Succès Masra, the leader of the main opposition party Les Transformateurs, accused security forces of violence and claimed eight people were killed in the October 20 protests. Chadian government spokesman Aziz Mahamet Saleh claimed that thirty people were killed across the country in the protests, but organizers claimed the actual toll was closer to forty with many more wounded. In Moundou, Chad's second largest city, the local morgue claimed to have received thirty-two bodies, and an anonymous official claimed sixty people were injured. Saleh also stated that of those killed during the protests, ten were police forces. An Agence France-Presse journalist saw five bodies at the main hospital in N'Djamena, which the head doctor confirmed.

Kebzabo and the Chadian government assessed that the total death toll by the end of October 20 was fifty people killed and 300 injured. Les Transformateurs and Masra, however, claimed the death toll was 70 killed, and 1,000 wounded or tortured. On October 24, Chadian human rights organizations Ligue Tchadienne des Droits de l'Homme released a statement identifying 80 individual killed protesters. Kebzabo also stated the Chadian government will set up a Judicial Commission to investigate.

Protests took place primarily in N'Djamena, although protests in Moundou, Doba, Bébédjia, and Koumra took place.

=== Aftermath ===
The following day, Saleh Kebzabo declared a curfew in N'Djamena, Moundou, Doba, and Koumra from 6am to 6pm to quell the protests. That day, schools, traffic, and stores were all opened again, although the military patrolled many streets. Mahamat Déby visited hospitals with wounded protesters on October 22. Human rights organizations, meanwhile, claimed that 621 arrested protesters were taken to high security prisons like Koro Toro. The headquarters of Succès Masra were looted after the protests, and he himself fled to Cameroon. On November 28, the Chadian government began trials for 400 participants in the protests. 262 of the 401 people tried were sentenced between two and three years, 80 were given one-year jail terms or less, and 139 were released.

Several bodies were found in the Chari and Logone rivers after the protests. Survivors of the Koro Toro prison speaking to Human Rights Watch claimed that several protesters died along the way, but it is impossible to count how many died.

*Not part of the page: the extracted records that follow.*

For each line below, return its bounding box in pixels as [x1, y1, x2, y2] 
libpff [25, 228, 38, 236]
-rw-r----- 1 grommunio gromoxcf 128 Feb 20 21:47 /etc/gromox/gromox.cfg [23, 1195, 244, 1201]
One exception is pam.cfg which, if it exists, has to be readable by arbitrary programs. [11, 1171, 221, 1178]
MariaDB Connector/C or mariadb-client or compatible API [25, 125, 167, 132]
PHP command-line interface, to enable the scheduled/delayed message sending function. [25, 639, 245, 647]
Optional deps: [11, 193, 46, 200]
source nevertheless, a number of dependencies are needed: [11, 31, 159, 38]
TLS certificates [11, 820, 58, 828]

In November 2023, Chad's parliament approved an amnesty law, ending prosecutions and convictions related to deaths linked to the 2022 anti-government protests.

== Reactions ==

=== Chadian officials ===
Prime Minister Saleh Kebzabo called the protests an "armed insurrection". He also personally ordered the ban on several opposition parties, claiming they had "led a rebellion in the south and killed people".

=== States and international organizations ===
 African Union Commission Chair and former Chadian prime minister Faki Mahamat called for a peaceful solution to the protests.

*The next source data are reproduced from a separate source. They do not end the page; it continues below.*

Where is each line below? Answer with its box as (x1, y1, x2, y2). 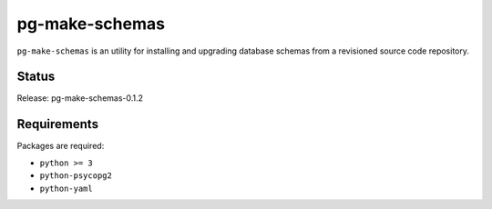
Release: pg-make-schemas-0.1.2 (16, 93, 144, 104)
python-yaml (39, 183, 93, 194)
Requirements (16, 116, 99, 132)
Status (16, 69, 56, 85)
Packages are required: (16, 141, 105, 152)
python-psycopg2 (39, 171, 113, 181)
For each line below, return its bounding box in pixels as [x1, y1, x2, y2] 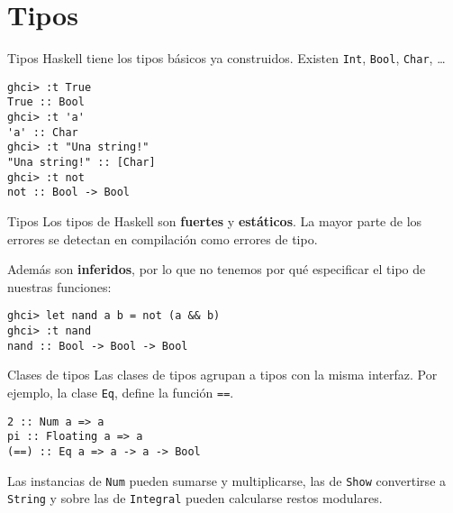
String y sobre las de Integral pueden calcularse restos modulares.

 The United Nations Human Rights Commissioner called on all sides to show restraint, and that they had received information about 500 arrested.

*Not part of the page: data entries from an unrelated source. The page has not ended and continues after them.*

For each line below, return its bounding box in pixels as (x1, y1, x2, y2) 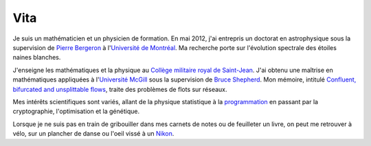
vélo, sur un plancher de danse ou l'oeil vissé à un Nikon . (12, 130, 175, 138)
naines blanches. (12, 53, 61, 62)
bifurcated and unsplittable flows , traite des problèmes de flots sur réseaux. (12, 85, 227, 93)
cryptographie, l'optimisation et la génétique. (12, 107, 140, 116)
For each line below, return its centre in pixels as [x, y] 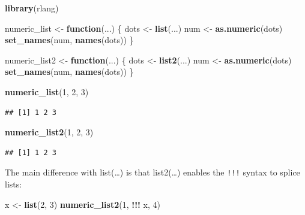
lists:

 The French Foreign Ministry condemned "the use of lethal weapons against protesters." France also dispelled rumors they were involved in suppressing the protests.

 The United States stated they were "deeply concerned" about reports of casualties. The US Embassy in Chad also posted a photo of the American ambassador kneeling next to blood-stained debris and shoes.

 The European Union condemned the use of excessive force by the Chadian government.

=== Human rights organizations ===
Samira Daoud, Amnesty International's regional director for Central and West Africa, called for Chadian authorities "to immediately cease the excessive use of force against protesters."

The International Federation for Human Rights stated that the protests were violently suppressed, and they had documentation of torture, live gunfire, and arbitrary arrests.

Analysts from the International Crisis Group stated that the military junta was "holding onto power very tightly."

The World Organisation Against Torture accused the Chadian government of summary executions and torture.